WORK TO BE COMPLETED => Only these lines are needed: the first line of the entries below through the line with "Die Person, in", each returned exactly.
[RECORDS PROVIDED Boundary: Start]
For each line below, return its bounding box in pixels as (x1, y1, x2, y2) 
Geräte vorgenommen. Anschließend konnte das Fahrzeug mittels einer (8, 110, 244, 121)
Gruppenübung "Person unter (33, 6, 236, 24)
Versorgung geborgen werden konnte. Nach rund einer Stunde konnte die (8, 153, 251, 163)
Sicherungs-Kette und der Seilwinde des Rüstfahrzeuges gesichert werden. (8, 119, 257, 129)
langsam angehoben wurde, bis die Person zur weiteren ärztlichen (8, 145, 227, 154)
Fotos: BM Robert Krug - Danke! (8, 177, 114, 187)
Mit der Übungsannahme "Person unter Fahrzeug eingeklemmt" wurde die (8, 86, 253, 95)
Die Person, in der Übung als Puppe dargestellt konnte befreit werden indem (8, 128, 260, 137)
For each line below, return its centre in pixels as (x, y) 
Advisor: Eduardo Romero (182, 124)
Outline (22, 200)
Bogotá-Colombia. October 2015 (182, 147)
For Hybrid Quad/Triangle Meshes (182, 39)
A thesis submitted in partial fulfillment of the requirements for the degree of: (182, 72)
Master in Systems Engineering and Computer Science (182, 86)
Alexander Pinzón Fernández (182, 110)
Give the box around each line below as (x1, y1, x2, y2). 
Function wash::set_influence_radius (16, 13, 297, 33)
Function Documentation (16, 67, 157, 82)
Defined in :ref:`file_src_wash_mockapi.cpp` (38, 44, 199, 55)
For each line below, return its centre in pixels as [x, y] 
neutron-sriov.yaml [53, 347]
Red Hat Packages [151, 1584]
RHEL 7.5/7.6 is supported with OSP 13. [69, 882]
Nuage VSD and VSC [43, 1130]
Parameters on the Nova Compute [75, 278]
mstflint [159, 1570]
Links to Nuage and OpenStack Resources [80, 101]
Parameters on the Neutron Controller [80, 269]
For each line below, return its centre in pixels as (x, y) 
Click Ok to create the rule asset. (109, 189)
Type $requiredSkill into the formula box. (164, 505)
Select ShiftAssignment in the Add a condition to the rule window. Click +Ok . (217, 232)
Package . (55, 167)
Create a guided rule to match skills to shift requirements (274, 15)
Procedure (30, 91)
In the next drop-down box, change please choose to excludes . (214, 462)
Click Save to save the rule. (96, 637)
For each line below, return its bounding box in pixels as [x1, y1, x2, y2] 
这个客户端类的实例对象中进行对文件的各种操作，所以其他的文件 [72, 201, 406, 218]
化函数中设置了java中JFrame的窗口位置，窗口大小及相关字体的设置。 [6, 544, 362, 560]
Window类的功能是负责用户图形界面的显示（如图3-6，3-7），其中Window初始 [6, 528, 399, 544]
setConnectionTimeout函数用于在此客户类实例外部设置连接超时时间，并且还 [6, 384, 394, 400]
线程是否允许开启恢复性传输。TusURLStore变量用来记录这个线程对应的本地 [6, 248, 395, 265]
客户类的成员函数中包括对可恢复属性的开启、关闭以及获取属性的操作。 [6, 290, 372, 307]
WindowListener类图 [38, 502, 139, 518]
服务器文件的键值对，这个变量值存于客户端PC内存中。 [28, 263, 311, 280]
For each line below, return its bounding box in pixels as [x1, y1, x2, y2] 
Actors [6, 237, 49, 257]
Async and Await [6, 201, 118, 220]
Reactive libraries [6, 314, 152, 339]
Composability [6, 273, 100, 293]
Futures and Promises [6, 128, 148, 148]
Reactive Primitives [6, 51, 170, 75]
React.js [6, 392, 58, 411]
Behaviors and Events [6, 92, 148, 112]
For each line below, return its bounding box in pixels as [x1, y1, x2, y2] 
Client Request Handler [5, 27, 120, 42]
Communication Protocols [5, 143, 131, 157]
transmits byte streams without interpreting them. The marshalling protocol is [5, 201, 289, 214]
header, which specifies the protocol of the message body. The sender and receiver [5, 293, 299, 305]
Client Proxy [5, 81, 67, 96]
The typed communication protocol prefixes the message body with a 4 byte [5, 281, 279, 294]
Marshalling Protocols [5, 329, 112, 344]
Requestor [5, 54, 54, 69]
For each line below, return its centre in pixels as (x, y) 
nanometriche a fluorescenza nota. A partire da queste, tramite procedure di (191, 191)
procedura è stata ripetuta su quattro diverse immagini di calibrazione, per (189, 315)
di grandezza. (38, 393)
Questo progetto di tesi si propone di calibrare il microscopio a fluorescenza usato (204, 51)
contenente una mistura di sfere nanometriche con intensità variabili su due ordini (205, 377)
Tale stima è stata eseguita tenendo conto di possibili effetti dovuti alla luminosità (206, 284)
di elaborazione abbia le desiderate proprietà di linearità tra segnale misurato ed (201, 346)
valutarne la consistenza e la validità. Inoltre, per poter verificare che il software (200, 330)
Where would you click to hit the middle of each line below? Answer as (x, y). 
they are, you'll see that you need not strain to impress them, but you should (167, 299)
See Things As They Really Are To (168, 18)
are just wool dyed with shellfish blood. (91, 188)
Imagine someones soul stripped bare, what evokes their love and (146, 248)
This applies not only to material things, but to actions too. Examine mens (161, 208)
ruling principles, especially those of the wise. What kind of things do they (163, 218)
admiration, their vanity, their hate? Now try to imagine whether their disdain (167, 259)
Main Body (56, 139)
[RECORDS PROVIDED Boundary: End]
RESULT FOR THIS TASK =>
For each line below, return its bounding box in pixels as (x1, y1, x2, y2) 
Geräte vorgenommen. Anschließend konnte das Fahrzeug mittels einer (8, 110, 244, 121)
Gruppenübung "Person unter (33, 6, 236, 24)
Versorgung geborgen werden konnte. Nach rund einer Stunde konnte die (8, 153, 251, 163)
Sicherungs-Kette und der Seilwinde des Rüstfahrzeuges gesichert werden. (8, 119, 257, 129)
langsam angehoben wurde, bis die Person zur weiteren ärztlichen (8, 145, 227, 154)
Fotos: BM Robert Krug - Danke! (8, 177, 114, 187)
Mit der Übungsannahme "Person unter Fahrzeug eingeklemmt" wurde die (8, 86, 253, 95)
Die Person, in der Übung als Puppe dargestellt konnte befreit werden indem (8, 128, 260, 137)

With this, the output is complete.